**Your assignment:** Only an exact, complete copy of the listing will serve as the answer.
————————
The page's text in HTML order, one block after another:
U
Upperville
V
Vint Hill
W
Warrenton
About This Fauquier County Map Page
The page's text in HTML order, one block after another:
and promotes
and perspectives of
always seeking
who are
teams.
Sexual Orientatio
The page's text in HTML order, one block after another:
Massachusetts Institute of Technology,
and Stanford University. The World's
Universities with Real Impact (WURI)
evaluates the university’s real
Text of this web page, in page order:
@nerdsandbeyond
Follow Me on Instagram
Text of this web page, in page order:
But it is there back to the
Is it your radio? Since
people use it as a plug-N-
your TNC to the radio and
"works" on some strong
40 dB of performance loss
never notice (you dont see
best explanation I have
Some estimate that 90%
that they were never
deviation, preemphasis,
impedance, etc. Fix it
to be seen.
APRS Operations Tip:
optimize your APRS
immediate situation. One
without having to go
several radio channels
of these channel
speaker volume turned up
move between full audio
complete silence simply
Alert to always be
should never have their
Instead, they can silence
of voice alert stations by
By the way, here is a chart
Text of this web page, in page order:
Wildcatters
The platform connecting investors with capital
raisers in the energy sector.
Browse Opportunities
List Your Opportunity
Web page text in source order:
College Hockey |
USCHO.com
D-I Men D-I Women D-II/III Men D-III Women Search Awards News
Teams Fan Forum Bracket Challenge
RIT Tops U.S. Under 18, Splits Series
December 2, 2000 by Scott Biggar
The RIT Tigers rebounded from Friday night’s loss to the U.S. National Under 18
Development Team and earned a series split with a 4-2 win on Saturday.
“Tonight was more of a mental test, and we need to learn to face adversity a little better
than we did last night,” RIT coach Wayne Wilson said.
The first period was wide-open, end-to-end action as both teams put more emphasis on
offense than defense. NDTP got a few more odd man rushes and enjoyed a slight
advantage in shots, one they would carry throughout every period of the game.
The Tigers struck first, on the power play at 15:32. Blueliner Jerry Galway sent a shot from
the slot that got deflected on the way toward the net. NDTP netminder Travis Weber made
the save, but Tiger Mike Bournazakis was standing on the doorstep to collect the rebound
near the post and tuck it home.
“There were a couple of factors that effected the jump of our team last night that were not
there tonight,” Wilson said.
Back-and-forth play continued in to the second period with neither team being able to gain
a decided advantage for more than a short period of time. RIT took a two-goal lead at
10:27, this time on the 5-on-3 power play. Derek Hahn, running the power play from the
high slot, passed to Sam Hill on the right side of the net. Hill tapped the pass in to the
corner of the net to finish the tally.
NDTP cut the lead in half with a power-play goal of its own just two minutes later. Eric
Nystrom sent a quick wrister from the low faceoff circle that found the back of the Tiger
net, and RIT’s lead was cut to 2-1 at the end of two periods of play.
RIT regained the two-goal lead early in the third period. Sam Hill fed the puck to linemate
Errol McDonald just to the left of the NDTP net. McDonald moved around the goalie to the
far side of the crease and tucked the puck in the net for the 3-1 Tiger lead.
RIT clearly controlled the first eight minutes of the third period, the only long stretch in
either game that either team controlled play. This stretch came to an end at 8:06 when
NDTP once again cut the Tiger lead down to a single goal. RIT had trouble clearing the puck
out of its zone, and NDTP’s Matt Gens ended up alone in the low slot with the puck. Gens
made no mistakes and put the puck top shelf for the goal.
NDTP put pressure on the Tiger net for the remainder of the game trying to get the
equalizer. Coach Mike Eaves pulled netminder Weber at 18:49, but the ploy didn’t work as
————————
**Response to this exercise:**
The page's text in HTML order, one block after another:
U
Upperville
V
Vint Hill
W
Warrenton
About This Fauquier County Map Page
The page's text in HTML order, one block after another:
and promotes
and perspectives of
always seeking
who are
teams.
Sexual Orientatio
The page's text in HTML order, one block after another:
Massachusetts Institute of Technology,
and Stanford University. The World's
Universities with Real Impact (WURI)
evaluates the university’s real
Text of this web page, in page order:
@nerdsandbeyond
Follow Me on Instagram
Text of this web page, in page order:
But it is there back to the
Is it your radio? Since
people use it as a plug-N-
your TNC to the radio and
"works" on some strong
40 dB of performance loss
never notice (you dont see
best explanation I have
Some estimate that 90%
that they were never
deviation, preemphasis,
impedance, etc. Fix it
to be seen.
APRS Operations Tip:
optimize your APRS
immediate situation. One
without having to go
several radio channels
of these channel
speaker volume turned up
move between full audio
complete silence simply
Alert to always be
should never have their
Instead, they can silence
of voice alert stations by
By the way, here is a chart
Text of this web page, in page order:
Wildcatters
The platform connecting investors with capital
raisers in the energy sector.
Browse Opportunities
List Your Opportunity
Web page text in source order:
College Hockey |
USCHO.com
D-I Men D-I Women D-II/III Men D-III Women Search Awards News
Teams Fan Forum Bracket Challenge
RIT Tops U.S. Under 18, Splits Series
December 2, 2000 by Scott Biggar
The RIT Tigers rebounded from Friday night’s loss to the U.S. National Under 18
Development Team and earned a series split with a 4-2 win on Saturday.
“Tonight was more of a mental test, and we need to learn to face adversity a little better
than we did last night,” RIT coach Wayne Wilson said.
The first period was wide-open, end-to-end action as both teams put more emphasis on
offense than defense. NDTP got a few more odd man rushes and enjoyed a slight
advantage in shots, one they would carry throughout every period of the game.
The Tigers struck first, on the power play at 15:32. Blueliner Jerry Galway sent a shot from
the slot that got deflected on the way toward the net. NDTP netminder Travis Weber made
the save, but Tiger Mike Bournazakis was standing on the doorstep to collect the rebound
near the post and tuck it home.
“There were a couple of factors that effected the jump of our team last night that were not
there tonight,” Wilson said.
Back-and-forth play continued in to the second period with neither team being able to gain
a decided advantage for more than a short period of time. RIT took a two-goal lead at
10:27, this time on the 5-on-3 power play. Derek Hahn, running the power play from the
high slot, passed to Sam Hill on the right side of the net. Hill tapped the pass in to the
corner of the net to finish the tally.
NDTP cut the lead in half with a power-play goal of its own just two minutes later. Eric
Nystrom sent a quick wrister from the low faceoff circle that found the back of the Tiger
net, and RIT’s lead was cut to 2-1 at the end of two periods of play.
RIT regained the two-goal lead early in the third period. Sam Hill fed the puck to linemate
Errol McDonald just to the left of the NDTP net. McDonald moved around the goalie to the
far side of the crease and tucked the puck in the net for the 3-1 Tiger lead.
RIT clearly controlled the first eight minutes of the third period, the only long stretch in
either game that either team controlled play. This stretch came to an end at 8:06 when
NDTP once again cut the Tiger lead down to a single goal. RIT had trouble clearing the puck
out of its zone, and NDTP’s Matt Gens ended up alone in the low slot with the puck. Gens
made no mistakes and put the puck top shelf for the goal.
NDTP put pressure on the Tiger net for the remainder of the game trying to get the
equalizer. Coach Mike Eaves pulled netminder Weber at 18:49, but the ploy didn’t work as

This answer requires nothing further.